• _Extracted data_:
---

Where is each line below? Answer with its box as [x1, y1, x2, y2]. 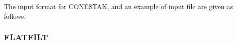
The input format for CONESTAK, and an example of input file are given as [4, 1, 233, 11]
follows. [4, 11, 26, 21]
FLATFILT [4, 31, 48, 43]
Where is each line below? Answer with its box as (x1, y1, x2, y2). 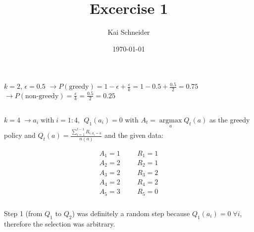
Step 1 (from (4, 208, 43, 218)
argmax (159, 116, 182, 124)
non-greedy (25, 92, 59, 100)
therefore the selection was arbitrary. (4, 218, 115, 229)
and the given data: (104, 130, 163, 140)
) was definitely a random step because (72, 208, 190, 218)
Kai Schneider (107, 27, 150, 37)
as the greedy (209, 114, 250, 124)
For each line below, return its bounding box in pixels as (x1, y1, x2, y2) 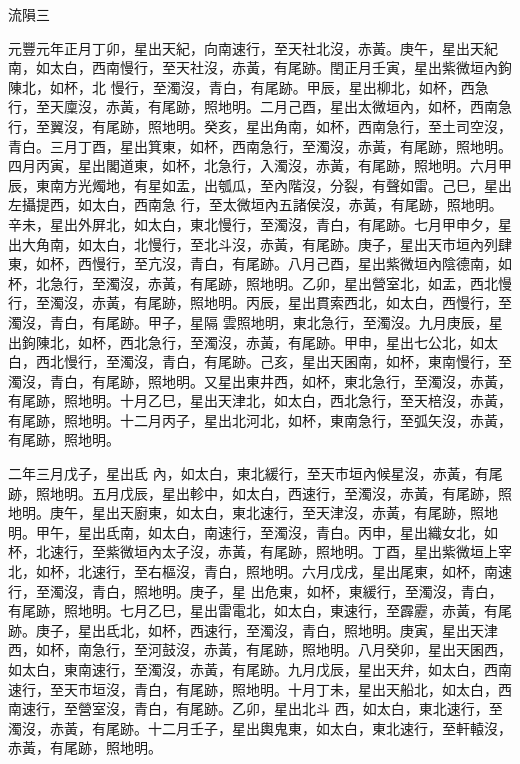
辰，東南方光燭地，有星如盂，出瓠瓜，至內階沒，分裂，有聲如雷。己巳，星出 (8, 174, 512, 195)
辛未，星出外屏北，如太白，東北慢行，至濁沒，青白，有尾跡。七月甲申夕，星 (8, 213, 512, 234)
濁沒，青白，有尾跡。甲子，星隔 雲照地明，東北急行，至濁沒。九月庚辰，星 (8, 311, 503, 332)
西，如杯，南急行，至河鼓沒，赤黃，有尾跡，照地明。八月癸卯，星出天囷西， (8, 639, 512, 660)
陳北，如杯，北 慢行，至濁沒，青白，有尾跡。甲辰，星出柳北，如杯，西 (8, 76, 475, 97)
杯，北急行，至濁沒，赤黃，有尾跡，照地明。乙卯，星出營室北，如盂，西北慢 (8, 272, 512, 293)
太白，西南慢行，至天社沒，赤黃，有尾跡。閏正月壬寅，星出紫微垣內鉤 (49, 57, 512, 78)
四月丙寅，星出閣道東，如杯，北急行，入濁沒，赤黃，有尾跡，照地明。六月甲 (8, 155, 512, 176)
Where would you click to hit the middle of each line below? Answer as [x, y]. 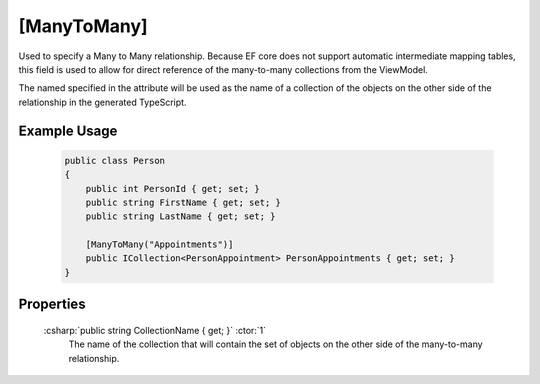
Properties [52, 304]
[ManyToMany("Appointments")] [159, 244]
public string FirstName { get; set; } [183, 202]
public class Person [114, 160]
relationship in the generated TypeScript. [102, 102]
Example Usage [68, 130]
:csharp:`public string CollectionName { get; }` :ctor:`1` [155, 330]
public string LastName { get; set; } [180, 216]
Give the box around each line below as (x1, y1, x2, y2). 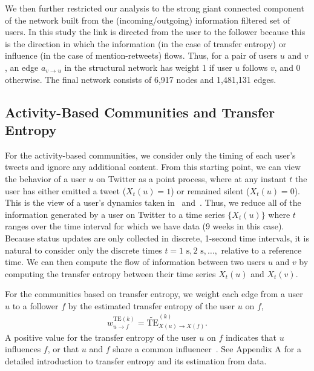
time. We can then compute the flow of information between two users (5, 255, 266, 268)
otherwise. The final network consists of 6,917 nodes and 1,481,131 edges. (5, 73, 276, 85)
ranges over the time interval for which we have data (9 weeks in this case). (5, 220, 284, 232)
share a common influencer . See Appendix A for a (113, 343, 301, 355)
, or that (47, 343, 79, 355)
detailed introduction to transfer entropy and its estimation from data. (5, 354, 267, 367)
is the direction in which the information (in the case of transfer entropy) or (5, 37, 287, 50)
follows (243, 61, 268, 73)
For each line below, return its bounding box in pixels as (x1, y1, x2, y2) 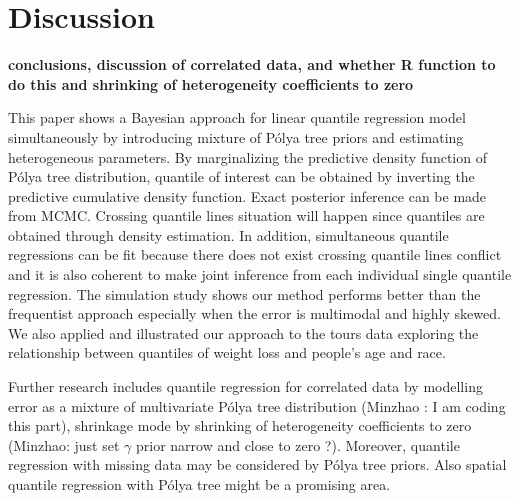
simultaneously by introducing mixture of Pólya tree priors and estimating (8, 126, 464, 147)
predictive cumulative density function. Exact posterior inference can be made (8, 185, 487, 206)
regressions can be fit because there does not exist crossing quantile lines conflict (8, 244, 502, 265)
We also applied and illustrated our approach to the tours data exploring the (8, 322, 479, 343)
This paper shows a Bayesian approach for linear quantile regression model (8, 107, 466, 128)
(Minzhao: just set (8, 434, 120, 455)
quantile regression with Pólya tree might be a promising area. (8, 474, 391, 494)
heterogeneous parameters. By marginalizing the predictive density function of (8, 146, 487, 167)
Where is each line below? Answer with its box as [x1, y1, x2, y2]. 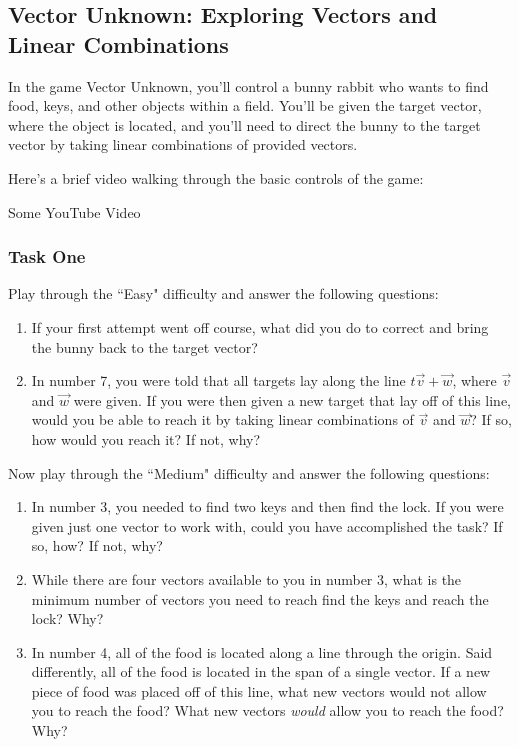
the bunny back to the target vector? [31, 336, 258, 357]
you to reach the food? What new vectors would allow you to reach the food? [31, 700, 504, 721]
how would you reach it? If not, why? [31, 428, 261, 449]
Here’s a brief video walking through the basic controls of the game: [8, 167, 424, 188]
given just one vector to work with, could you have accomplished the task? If [31, 515, 503, 536]
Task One [8, 244, 86, 269]
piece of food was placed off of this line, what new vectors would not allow [31, 680, 487, 701]
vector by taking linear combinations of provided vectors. [8, 134, 358, 155]
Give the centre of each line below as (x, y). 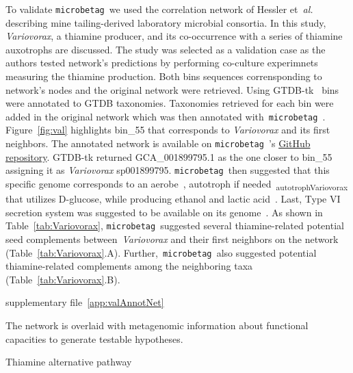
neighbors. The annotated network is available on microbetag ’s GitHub (158, 143)
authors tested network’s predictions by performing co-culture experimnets (162, 63)
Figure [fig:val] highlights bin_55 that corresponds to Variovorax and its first (168, 130)
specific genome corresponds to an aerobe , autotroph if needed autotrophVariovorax (177, 184)
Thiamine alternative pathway (69, 362)
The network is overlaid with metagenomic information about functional (157, 325)
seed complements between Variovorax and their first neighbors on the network (172, 239)
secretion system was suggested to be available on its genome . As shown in (164, 212)
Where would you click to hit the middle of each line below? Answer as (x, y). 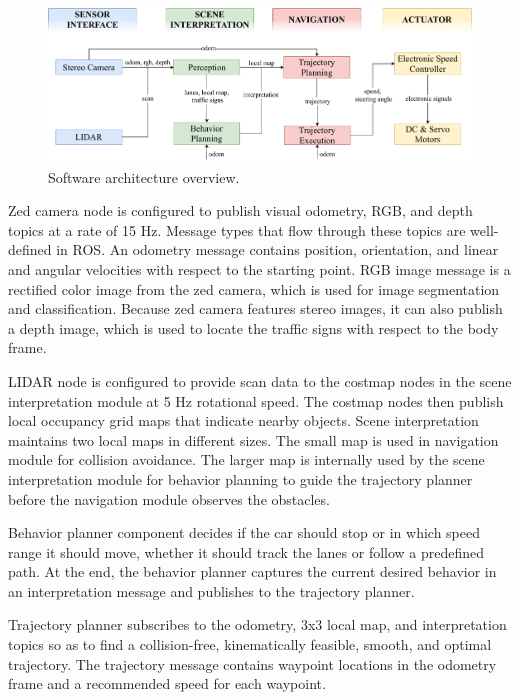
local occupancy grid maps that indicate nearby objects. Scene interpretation (243, 420)
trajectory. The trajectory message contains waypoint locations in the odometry (252, 663)
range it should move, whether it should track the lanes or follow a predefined (246, 551)
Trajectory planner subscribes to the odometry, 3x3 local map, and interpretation (257, 624)
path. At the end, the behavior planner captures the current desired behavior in (252, 571)
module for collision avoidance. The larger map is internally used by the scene (246, 459)
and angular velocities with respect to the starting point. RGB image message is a (259, 268)
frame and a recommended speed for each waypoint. (167, 683)
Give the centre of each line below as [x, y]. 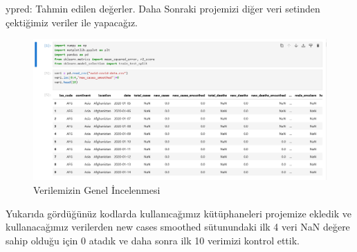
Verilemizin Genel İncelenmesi [97, 189]
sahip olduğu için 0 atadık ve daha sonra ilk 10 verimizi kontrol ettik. [153, 240]
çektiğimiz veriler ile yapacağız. [72, 22]
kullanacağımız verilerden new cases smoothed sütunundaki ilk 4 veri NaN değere [178, 227]
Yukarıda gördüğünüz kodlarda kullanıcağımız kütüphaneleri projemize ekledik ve [179, 213]
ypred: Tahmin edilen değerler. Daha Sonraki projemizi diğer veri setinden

---

• _Work instruction_: From the first line to the last, set down the records word for word and drop the images.

• _Solution to the exercise_:
Where is each line below? Answer with its box as [x1, y1, x2, y2]. 
The input format for CONESTAK, and an example of input file are given as [4, 1, 233, 11]
follows. [4, 11, 26, 21]
FLATFILT [4, 31, 48, 43]
Where is each line below? Answer with its box as (x1, y1, x2, y2). 
Step 1 (from (4, 208, 43, 218)
argmax (159, 116, 182, 124)
non-greedy (25, 92, 59, 100)
therefore the selection was arbitrary. (4, 218, 115, 229)
and the given data: (104, 130, 163, 140)
) was definitely a random step because (72, 208, 190, 218)
Kai Schneider (107, 27, 150, 37)
as the greedy (209, 114, 250, 124)
For each line below, return its bounding box in pixels as (x1, y1, x2, y2) 
辰，東南方光燭地，有星如盂，出瓠瓜，至內階沒，分裂，有聲如雷。己巳，星出 (8, 174, 512, 195)
辛未，星出外屏北，如太白，東北慢行，至濁沒，青白，有尾跡。七月甲申夕，星 (8, 213, 512, 234)
濁沒，青白，有尾跡。甲子，星隔 雲照地明，東北急行，至濁沒。九月庚辰，星 (8, 311, 503, 332)
西，如杯，南急行，至河鼓沒，赤黃，有尾跡，照地明。八月癸卯，星出天囷西， (8, 639, 512, 660)
陳北，如杯，北 慢行，至濁沒，青白，有尾跡。甲辰，星出柳北，如杯，西 (8, 76, 475, 97)
杯，北急行，至濁沒，赤黃，有尾跡，照地明。乙卯，星出營室北，如盂，西北慢 (8, 272, 512, 293)
太白，西南慢行，至天社沒，赤黃，有尾跡。閏正月壬寅，星出紫微垣內鉤 (49, 57, 512, 78)
四月丙寅，星出閣道東，如杯，北急行，入濁沒，赤黃，有尾跡，照地明。六月甲 (8, 155, 512, 176)
Where would you click to hit the middle of each line below? Answer as [x, y]. 
Properties [52, 304]
[ManyToMany("Appointments")] [159, 244]
public string FirstName { get; set; } [183, 202]
public class Person [114, 160]
relationship in the generated TypeScript. [102, 102]
Example Usage [68, 130]
:csharp:`public string CollectionName { get; }` :ctor:`1` [155, 330]
public string LastName { get; set; } [180, 216]
Give the box around each line below as (x1, y1, x2, y2). 
time. We can then compute the flow of information between two users (5, 255, 266, 268)
otherwise. The final network consists of 6,917 nodes and 1,481,131 edges. (5, 73, 276, 85)
ranges over the time interval for which we have data (9 weeks in this case). (5, 220, 284, 232)
share a common influencer . See Appendix A for a (113, 343, 301, 355)
, or that (47, 343, 79, 355)
detailed introduction to transfer entropy and its estimation from data. (5, 354, 267, 367)
is the direction in which the information (in the case of transfer entropy) or (5, 37, 287, 50)
follows (243, 61, 268, 73)
For each line below, return its bounding box in pixels as (x1, y1, x2, y2) 
simultaneously by introducing mixture of Pólya tree priors and estimating (8, 126, 464, 147)
predictive cumulative density function. Exact posterior inference can be made (8, 185, 487, 206)
regressions can be fit because there does not exist crossing quantile lines conflict (8, 244, 502, 265)
We also applied and illustrated our approach to the tours data exploring the (8, 322, 479, 343)
This paper shows a Bayesian approach for linear quantile regression model (8, 107, 466, 128)
(Minzhao: just set (8, 434, 120, 455)
quantile regression with Pólya tree might be a promising area. (8, 474, 391, 494)
heterogeneous parameters. By marginalizing the predictive density function of (8, 146, 487, 167)
Where is each line below? Answer with its box as [x1, y1, x2, y2]. 
the bunny back to the target vector? [31, 336, 258, 357]
you to reach the food? What new vectors would allow you to reach the food? [31, 700, 504, 721]
how would you reach it? If not, why? [31, 428, 261, 449]
Here’s a brief video walking through the basic controls of the game: [8, 167, 424, 188]
given just one vector to work with, could you have accomplished the task? If [31, 515, 503, 536]
Task One [8, 244, 86, 269]
piece of food was placed off of this line, what new vectors would not allow [31, 680, 487, 701]
vector by taking linear combinations of provided vectors. [8, 134, 358, 155]
Give the centre of each line below as (x, y). 
neighbors. The annotated network is available on microbetag ’s GitHub (158, 143)
authors tested network’s predictions by performing co-culture experimnets (162, 63)
Figure [fig:val] highlights bin_55 that corresponds to Variovorax and its first (168, 130)
specific genome corresponds to an aerobe , autotroph if needed autotrophVariovorax (177, 184)
Thiamine alternative pathway (69, 362)
The network is overlaid with metagenomic information about functional (157, 325)
seed complements between Variovorax and their first neighbors on the network (172, 239)
secretion system was suggested to be available on its genome . As shown in (164, 212)
Where would you click to hit the middle of each line below? Answer as (x, y). 
local occupancy grid maps that indicate nearby objects. Scene interpretation (243, 420)
trajectory. The trajectory message contains waypoint locations in the odometry (252, 663)
range it should move, whether it should track the lanes or follow a predefined (246, 551)
Trajectory planner subscribes to the odometry, 3x3 local map, and interpretation (257, 624)
path. At the end, the behavior planner captures the current desired behavior in (252, 571)
module for collision avoidance. The larger map is internally used by the scene (246, 459)
and angular velocities with respect to the starting point. RGB image message is a (259, 268)
frame and a recommended speed for each waypoint. (167, 683)
Give the centre of each line below as [x, y]. 
Verilemizin Genel İncelenmesi [97, 189]
sahip olduğu için 0 atadık ve daha sonra ilk 10 verimizi kontrol ettik. [153, 240]
çektiğimiz veriler ile yapacağız. [72, 22]
kullanacağımız verilerden new cases smoothed sütunundaki ilk 4 veri NaN değere [178, 227]
Yukarıda gördüğünüz kodlarda kullanıcağımız kütüphaneleri projemize ekledik ve [179, 213]
ypred: Tahmin edilen değerler. Daha Sonraki projemizi diğer veri setinden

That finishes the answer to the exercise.